Knock it off’, the Founder shouted.

The guys looked at the ground.

‘You see that door’, the Founder asked the trading floor.  He pointed toward the elevator.  There was no door onto the trading floor.

‘When you walk in that door, you leave your differences outside’, the Founder continued.

One of the guys in the circle, a tallish guy who had played lacrosse at Skidmore, fidgeted.  The Founder glared at him.  The lacrosse player stopped fidgeting.

‘I don’t care what color you are on the outside.  When you sweat, what do you sweat’, the Founder shouted.

Dirt’, the trading floor responded.

‘When you bleed, what color do you bleed?’

‘Burnt ochre.’

‘When Joe Public wants clean, safe and affordable housing, who does he call?’

Dirt-LEASE!’

‘Good.’  The Founder flicked the air with the back of his knuckles.  ‘Now, go make us some money.’  The traders dispersed and settled down at their monitors.

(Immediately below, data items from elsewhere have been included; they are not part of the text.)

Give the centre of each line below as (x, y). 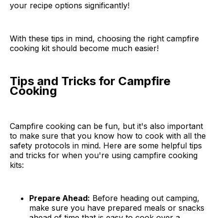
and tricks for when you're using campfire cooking (104, 155)
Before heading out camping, (145, 198)
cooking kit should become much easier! (84, 48)
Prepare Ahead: (60, 198)
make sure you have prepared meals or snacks (117, 208)
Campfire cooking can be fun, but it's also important (106, 126)
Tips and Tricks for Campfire (90, 81)
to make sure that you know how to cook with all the (108, 136)
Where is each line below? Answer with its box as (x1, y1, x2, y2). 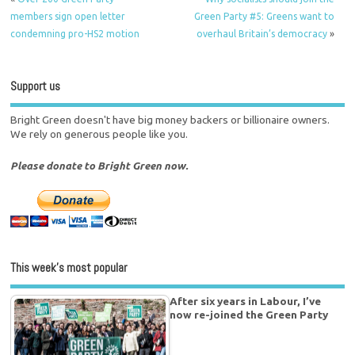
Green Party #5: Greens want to (193, 10, 334, 21)
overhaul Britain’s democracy (196, 28, 327, 39)
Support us (10, 78, 61, 94)
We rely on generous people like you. (10, 128, 189, 141)
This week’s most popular (10, 260, 128, 276)
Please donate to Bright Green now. (10, 159, 189, 173)
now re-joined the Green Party (170, 307, 329, 321)
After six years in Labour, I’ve (170, 294, 322, 307)
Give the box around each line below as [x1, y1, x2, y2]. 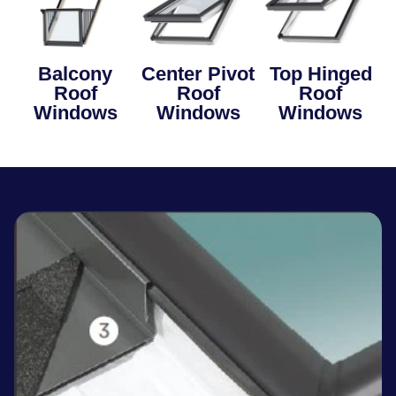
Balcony [38, 62, 113, 85]
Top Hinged [269, 62, 372, 85]
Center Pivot [141, 62, 255, 85]
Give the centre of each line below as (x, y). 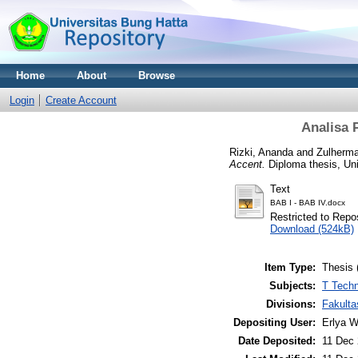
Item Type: (290, 268)
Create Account (81, 100)
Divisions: (291, 304)
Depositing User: (274, 323)
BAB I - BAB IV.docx (308, 202)
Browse (157, 76)
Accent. (247, 164)
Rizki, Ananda (261, 152)
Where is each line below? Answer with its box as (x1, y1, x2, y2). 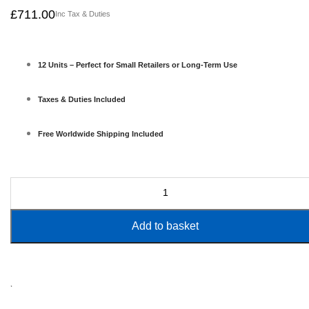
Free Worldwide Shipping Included (38, 129, 163, 138)
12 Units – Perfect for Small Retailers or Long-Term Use (38, 60, 237, 69)
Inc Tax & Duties (55, 10, 110, 19)
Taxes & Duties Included (38, 94, 126, 103)
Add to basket (131, 219, 199, 232)
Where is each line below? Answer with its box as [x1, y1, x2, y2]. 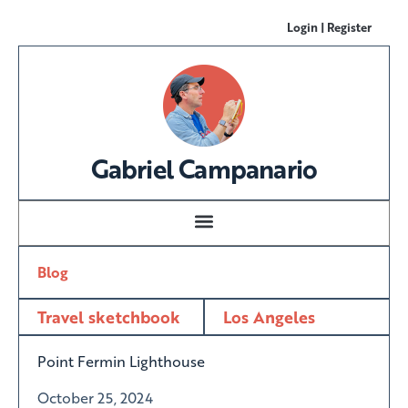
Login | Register [287, 18, 372, 36]
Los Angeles [223, 305, 315, 329]
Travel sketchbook [37, 305, 180, 329]
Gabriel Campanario [90, 150, 318, 187]
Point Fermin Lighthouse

When the Founder closed the door, Legal noticed that he did not look sick anymore.  The Founder sat down, cracked his knuckles above his head, put his hands behind his neck, leaned back and put his feet on the desk.

‘I don’t think I can make my money back if I sell that home and rent the lot’, he said.  ‘By the time we get the stink out, I will have spent sixty grand on it.  To break even, I will need to start a new business that will earn revenue in addition to lot rent.’

Legal looked outside the office onto the trading floor.  The political tectonics were dormant. A south Asian quant was telling a story that seemed to creep out a trader named Borenstein. A largish trader who had majored in sociology at Princeton was bloviating. One of the lacrosse players was paying a bet. It looked like a normal Tuesday.

‘I am looking for a business that can complement the manufactured housing business in a synergistic way’, the Founder continued.

‘How about a clap clinic’, Legal said.

The Founder’s eyes lit up.  ‘Hey, man’, he said.  ‘That’s a brilliant idea.  That’s why I pay you the big bucks.’

‘You could install a revolving door.’

‘Have Brandi research the start-up cost.  She is as good an analyst as she was a stripper.’